- [TASK INSTRUCTIONS]: Some entries follow. Reproduce exactly the lines starting at the one with "Etgar Lioz, Guillaume" and stopping after the one with "2013, 3: 29–33.".

Records excerpted from a collection

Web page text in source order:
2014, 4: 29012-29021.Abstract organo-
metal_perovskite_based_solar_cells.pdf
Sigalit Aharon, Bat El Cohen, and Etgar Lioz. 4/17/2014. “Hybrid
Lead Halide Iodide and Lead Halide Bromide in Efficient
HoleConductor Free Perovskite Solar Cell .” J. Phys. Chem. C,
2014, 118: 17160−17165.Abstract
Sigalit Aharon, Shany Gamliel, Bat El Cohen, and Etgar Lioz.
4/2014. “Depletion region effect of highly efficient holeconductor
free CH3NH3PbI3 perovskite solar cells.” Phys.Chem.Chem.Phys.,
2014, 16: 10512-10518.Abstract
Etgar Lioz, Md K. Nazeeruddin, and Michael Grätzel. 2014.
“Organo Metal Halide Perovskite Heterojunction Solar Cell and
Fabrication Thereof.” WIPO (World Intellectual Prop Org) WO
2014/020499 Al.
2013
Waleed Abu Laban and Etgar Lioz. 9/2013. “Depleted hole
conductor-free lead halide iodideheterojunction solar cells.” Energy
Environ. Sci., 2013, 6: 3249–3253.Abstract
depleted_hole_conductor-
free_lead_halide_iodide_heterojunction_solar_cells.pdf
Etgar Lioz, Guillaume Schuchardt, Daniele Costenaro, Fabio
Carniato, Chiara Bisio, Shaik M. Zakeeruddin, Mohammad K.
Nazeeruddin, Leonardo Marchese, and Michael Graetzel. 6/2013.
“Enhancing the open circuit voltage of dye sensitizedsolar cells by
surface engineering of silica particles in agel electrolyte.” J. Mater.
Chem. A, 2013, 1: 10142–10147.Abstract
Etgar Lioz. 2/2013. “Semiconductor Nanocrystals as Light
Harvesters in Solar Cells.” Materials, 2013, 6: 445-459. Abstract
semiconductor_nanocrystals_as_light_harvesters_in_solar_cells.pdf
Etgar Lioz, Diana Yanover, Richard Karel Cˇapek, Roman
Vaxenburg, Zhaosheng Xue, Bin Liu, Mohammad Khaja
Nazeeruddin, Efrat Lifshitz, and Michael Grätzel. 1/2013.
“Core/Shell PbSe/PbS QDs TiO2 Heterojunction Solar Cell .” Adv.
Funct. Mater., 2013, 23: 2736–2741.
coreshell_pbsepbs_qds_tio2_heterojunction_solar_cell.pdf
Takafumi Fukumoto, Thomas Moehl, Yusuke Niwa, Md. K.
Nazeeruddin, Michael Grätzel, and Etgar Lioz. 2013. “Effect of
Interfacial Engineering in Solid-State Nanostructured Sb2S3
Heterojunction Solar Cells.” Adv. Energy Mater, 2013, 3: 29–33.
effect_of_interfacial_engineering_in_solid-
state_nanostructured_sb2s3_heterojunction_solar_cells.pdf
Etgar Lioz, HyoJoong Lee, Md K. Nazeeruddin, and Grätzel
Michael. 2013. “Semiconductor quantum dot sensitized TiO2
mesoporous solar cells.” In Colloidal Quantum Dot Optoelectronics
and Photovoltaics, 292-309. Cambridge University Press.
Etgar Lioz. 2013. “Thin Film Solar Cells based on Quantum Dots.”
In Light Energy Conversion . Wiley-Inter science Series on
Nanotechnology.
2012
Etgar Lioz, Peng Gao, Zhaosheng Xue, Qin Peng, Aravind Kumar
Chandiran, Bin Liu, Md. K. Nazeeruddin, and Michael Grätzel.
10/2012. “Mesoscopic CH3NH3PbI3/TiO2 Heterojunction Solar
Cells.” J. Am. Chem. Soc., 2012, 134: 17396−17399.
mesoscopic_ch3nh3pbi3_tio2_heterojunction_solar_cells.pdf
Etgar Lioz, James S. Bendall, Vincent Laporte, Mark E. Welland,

- [RESULT FOR THIS EXERCISE]:
Etgar Lioz, Guillaume Schuchardt, Daniele Costenaro, Fabio
Carniato, Chiara Bisio, Shaik M. Zakeeruddin, Mohammad K.
Nazeeruddin, Leonardo Marchese, and Michael Graetzel. 6/2013.
“Enhancing the open circuit voltage of dye sensitizedsolar cells by
surface engineering of silica particles in agel electrolyte.” J. Mater.
Chem. A, 2013, 1: 10142–10147.Abstract
Etgar Lioz. 2/2013. “Semiconductor Nanocrystals as Light
Harvesters in Solar Cells.” Materials, 2013, 6: 445-459. Abstract
semiconductor_nanocrystals_as_light_harvesters_in_solar_cells.pdf
Etgar Lioz, Diana Yanover, Richard Karel Cˇapek, Roman
Vaxenburg, Zhaosheng Xue, Bin Liu, Mohammad Khaja
Nazeeruddin, Efrat Lifshitz, and Michael Grätzel. 1/2013.
“Core/Shell PbSe/PbS QDs TiO2 Heterojunction Solar Cell .” Adv.
Funct. Mater., 2013, 23: 2736–2741.
coreshell_pbsepbs_qds_tio2_heterojunction_solar_cell.pdf
Takafumi Fukumoto, Thomas Moehl, Yusuke Niwa, Md. K.
Nazeeruddin, Michael Grätzel, and Etgar Lioz. 2013. “Effect of
Interfacial Engineering in Solid-State Nanostructured Sb2S3
Heterojunction Solar Cells.” Adv. Energy Mater, 2013, 3: 29–33.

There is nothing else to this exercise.